:: Task objective ::
Would you please copy every line from the records that contains the word "list"?

[Data entries]

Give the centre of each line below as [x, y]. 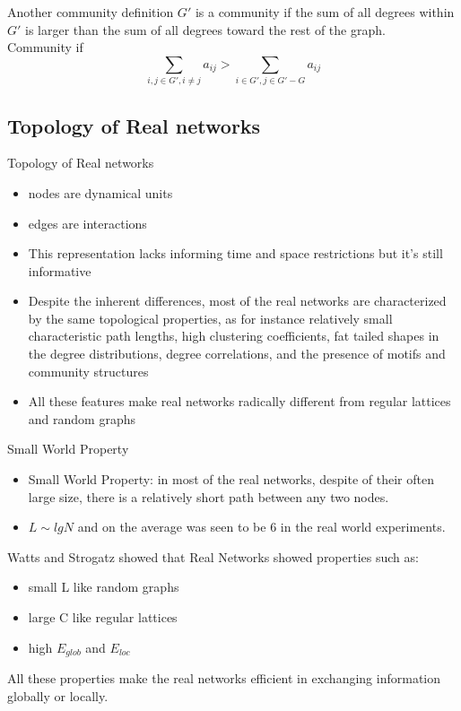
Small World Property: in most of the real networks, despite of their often [231, 479]
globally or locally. [58, 695]
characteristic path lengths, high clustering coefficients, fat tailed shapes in [234, 336]
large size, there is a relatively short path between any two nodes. [209, 496]
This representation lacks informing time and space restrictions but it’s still [235, 253]
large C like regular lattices [103, 617]
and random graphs [82, 418]
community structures [88, 371]
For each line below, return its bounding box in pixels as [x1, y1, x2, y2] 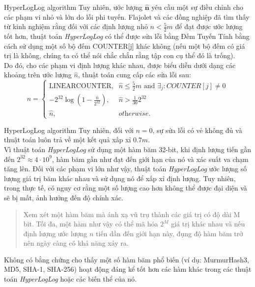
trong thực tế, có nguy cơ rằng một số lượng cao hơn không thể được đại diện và [4, 183, 247, 193]
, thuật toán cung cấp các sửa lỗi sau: [78, 69, 191, 80]
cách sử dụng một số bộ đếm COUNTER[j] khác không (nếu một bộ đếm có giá [4, 40, 245, 51]
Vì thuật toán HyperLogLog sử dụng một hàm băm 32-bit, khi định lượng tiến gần [4, 144, 252, 154]
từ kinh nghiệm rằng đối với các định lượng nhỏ [4, 21, 148, 32]
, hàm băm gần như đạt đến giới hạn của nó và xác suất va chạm [52, 154, 249, 164]
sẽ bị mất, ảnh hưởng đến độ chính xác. [4, 192, 123, 202]
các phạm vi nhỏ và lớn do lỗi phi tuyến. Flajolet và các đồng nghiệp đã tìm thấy [4, 11, 250, 22]
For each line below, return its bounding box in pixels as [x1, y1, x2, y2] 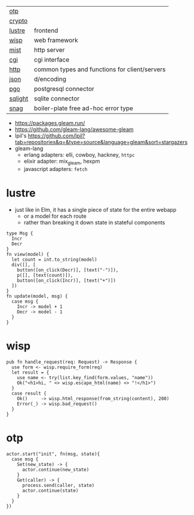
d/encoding [33, 75, 67, 83]
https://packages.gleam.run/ [14, 120, 85, 126]
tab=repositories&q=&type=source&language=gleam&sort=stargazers [14, 139, 188, 145]
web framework [33, 36, 79, 44]
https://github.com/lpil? [27, 132, 85, 139]
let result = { [11, 369, 50, 376]
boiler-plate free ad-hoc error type [33, 104, 133, 112]
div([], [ [11, 261, 36, 268]
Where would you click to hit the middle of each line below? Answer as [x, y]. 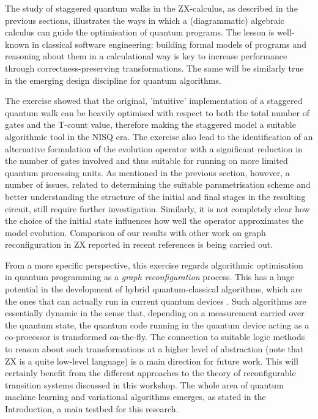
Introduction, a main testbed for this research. [92, 409]
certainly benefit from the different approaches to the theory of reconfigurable [150, 373]
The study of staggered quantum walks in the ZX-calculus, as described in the [151, 8]
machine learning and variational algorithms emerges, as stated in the [135, 397]
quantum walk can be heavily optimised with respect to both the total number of [157, 112]
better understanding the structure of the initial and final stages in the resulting [155, 196]
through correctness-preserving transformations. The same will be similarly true [154, 68]
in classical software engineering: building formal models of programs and [169, 44]
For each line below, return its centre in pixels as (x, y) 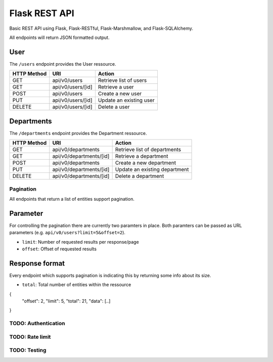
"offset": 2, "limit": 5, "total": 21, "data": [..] (66, 301)
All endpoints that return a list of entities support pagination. (72, 199)
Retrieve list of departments (148, 150)
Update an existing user (126, 100)
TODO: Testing (28, 350)
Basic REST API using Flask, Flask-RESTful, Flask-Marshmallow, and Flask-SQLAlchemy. (101, 28)
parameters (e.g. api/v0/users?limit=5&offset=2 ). (67, 233)
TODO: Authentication (37, 324)
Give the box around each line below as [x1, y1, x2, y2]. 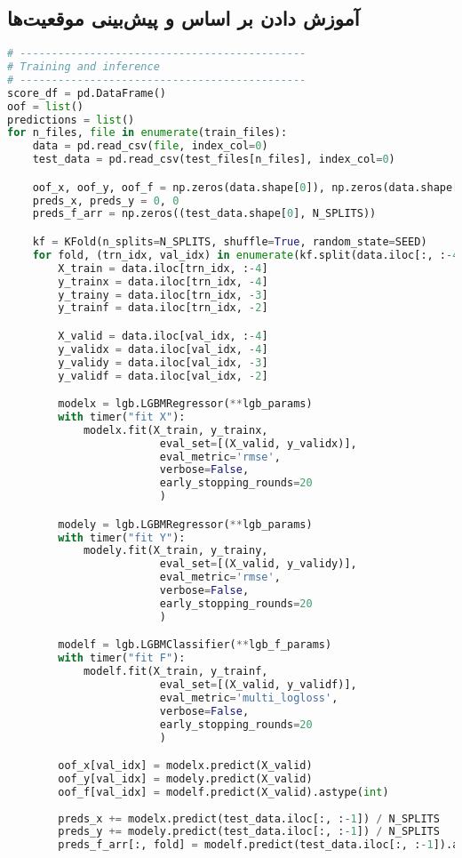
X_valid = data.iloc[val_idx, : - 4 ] [58, 329, 268, 342]
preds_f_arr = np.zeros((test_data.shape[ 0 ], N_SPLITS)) [32, 207, 377, 221]
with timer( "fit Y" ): [58, 531, 186, 544]
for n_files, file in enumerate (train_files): [7, 126, 288, 140]
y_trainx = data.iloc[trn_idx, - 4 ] [58, 275, 268, 288]
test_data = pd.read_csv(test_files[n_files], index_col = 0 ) [32, 153, 395, 166]
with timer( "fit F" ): [58, 652, 186, 665]
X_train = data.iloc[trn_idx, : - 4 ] [58, 261, 268, 275]
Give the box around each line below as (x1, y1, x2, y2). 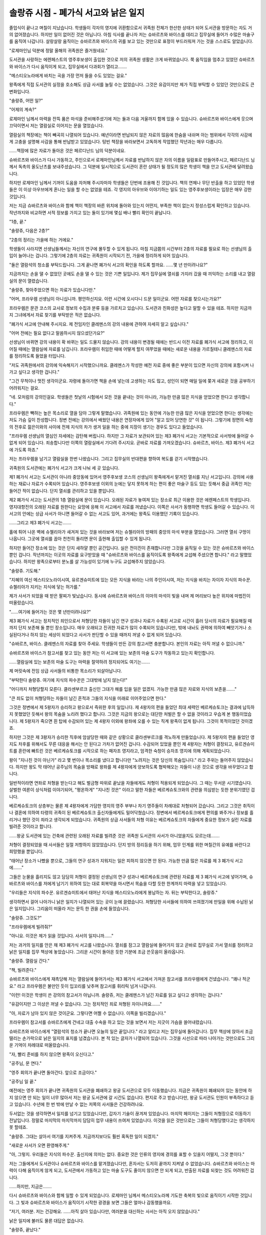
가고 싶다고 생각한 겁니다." (9, 369, 60, 375)
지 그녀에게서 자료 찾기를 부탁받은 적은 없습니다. (9, 312, 101, 318)
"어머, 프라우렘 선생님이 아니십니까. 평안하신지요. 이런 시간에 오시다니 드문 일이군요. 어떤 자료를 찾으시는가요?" (9, 296, 222, 302)
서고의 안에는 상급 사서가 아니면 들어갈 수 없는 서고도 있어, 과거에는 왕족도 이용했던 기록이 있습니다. (9, 510, 199, 516)
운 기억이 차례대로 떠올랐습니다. (9, 1042, 70, 1048)
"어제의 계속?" (9, 107, 37, 113)
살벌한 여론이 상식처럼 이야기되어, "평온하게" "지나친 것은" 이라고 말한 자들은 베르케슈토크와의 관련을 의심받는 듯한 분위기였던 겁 (9, 787, 255, 793)
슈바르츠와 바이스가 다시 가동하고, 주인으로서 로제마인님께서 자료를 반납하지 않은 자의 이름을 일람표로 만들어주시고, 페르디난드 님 (9, 157, 255, 163)
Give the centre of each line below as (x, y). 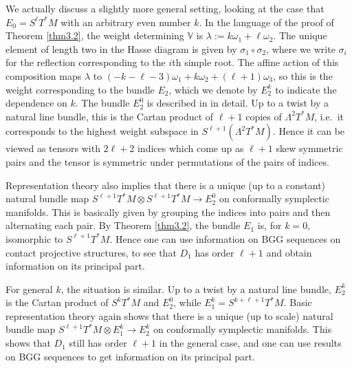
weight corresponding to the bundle (80, 89)
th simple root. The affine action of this (255, 62)
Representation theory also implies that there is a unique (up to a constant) (166, 185)
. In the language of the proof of (266, 22)
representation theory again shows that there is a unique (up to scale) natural (169, 315)
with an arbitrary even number (126, 22)
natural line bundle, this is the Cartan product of (110, 116)
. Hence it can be (309, 131)
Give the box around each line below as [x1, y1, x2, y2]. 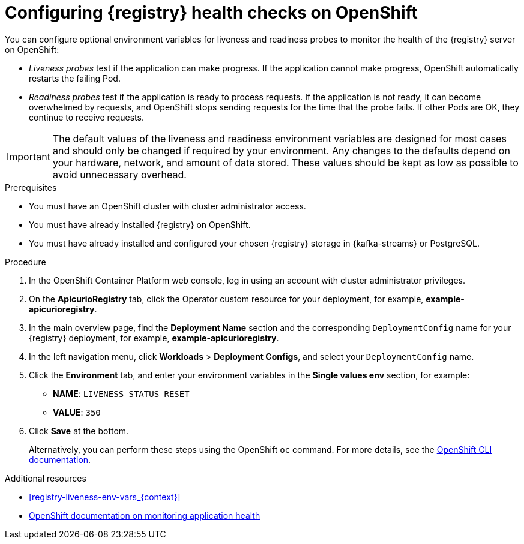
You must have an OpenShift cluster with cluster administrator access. [29, 200, 306, 211]
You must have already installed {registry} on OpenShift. [29, 219, 251, 230]
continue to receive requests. [29, 112, 144, 122]
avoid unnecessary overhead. [52, 168, 187, 181]
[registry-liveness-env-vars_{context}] [29, 491, 181, 502]
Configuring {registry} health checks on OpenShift [5, 2, 418, 23]
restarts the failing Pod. [29, 73, 121, 83]
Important [7, 150, 50, 163]
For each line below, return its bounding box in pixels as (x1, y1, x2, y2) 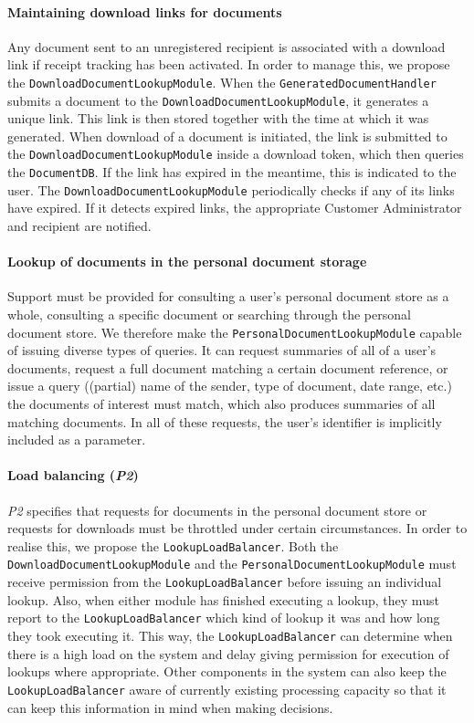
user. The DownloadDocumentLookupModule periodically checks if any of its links (7, 180, 455, 199)
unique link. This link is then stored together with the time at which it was (7, 109, 429, 128)
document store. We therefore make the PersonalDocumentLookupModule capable (7, 322, 462, 341)
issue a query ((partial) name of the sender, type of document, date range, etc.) (7, 376, 452, 395)
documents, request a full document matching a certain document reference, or (7, 358, 448, 377)
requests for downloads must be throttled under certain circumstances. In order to (7, 519, 468, 538)
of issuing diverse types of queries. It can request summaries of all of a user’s (7, 341, 437, 360)
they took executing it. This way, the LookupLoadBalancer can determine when (7, 626, 453, 645)
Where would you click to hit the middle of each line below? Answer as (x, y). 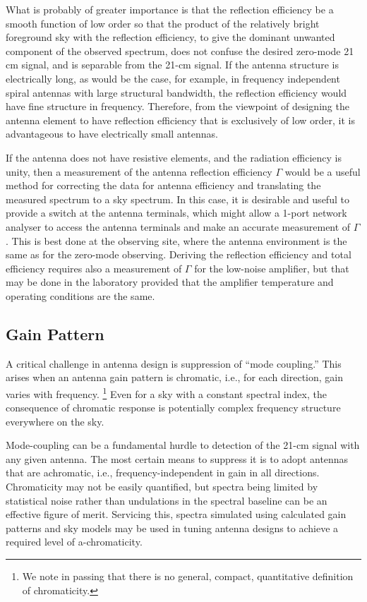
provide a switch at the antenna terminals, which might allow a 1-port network (176, 213)
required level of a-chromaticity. (74, 542)
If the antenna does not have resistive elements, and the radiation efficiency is (174, 157)
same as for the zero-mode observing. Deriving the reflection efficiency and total (179, 254)
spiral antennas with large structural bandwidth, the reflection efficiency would (176, 92)
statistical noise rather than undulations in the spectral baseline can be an (167, 500)
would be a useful (323, 171)
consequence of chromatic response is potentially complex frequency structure (173, 408)
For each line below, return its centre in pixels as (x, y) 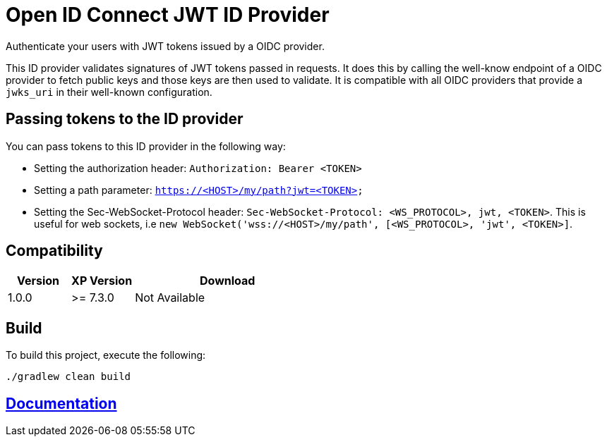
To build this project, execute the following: (106, 355)
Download (228, 281)
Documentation (61, 403)
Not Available (170, 298)
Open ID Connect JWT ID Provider (168, 15)
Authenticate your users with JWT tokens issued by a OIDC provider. (165, 46)
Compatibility (54, 251)
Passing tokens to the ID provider (125, 119)
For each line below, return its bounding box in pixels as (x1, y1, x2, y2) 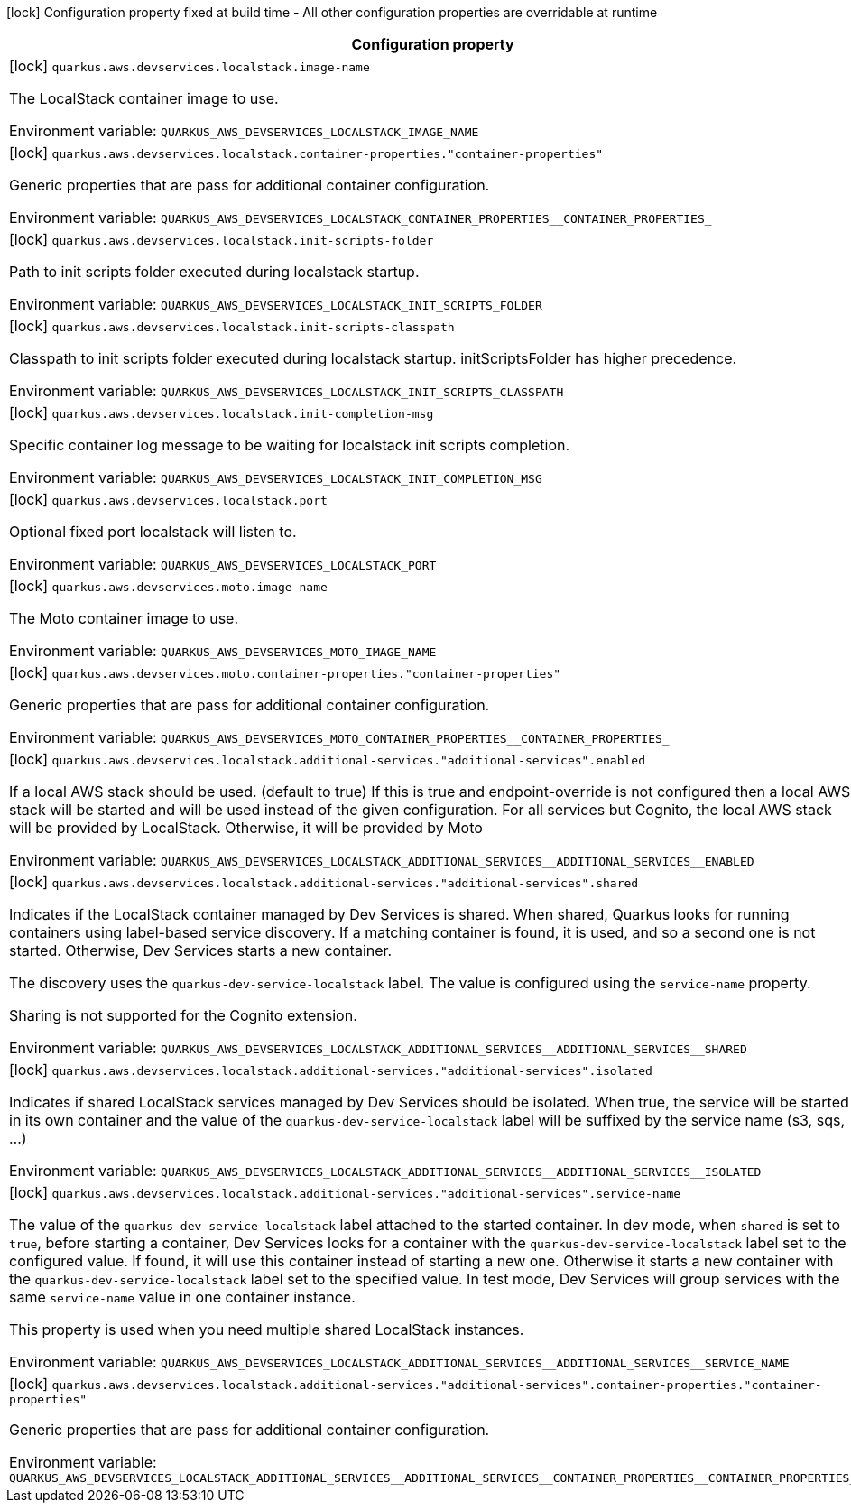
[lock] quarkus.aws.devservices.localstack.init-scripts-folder (9, 230, 434, 248)
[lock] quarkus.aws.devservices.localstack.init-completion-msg (9, 403, 434, 422)
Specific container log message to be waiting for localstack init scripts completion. (9, 436, 570, 454)
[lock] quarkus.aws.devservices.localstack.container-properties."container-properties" (9, 144, 604, 162)
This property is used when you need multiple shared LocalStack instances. (9, 1320, 524, 1339)
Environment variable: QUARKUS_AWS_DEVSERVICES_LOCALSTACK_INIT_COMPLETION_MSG (9, 468, 542, 486)
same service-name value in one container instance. (9, 1288, 356, 1306)
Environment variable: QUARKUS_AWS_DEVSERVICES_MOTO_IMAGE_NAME (9, 642, 437, 660)

:: Exercise output ::
All endpoints that return a list of entities support pagination. (72, 199)
Retrieve list of departments (148, 150)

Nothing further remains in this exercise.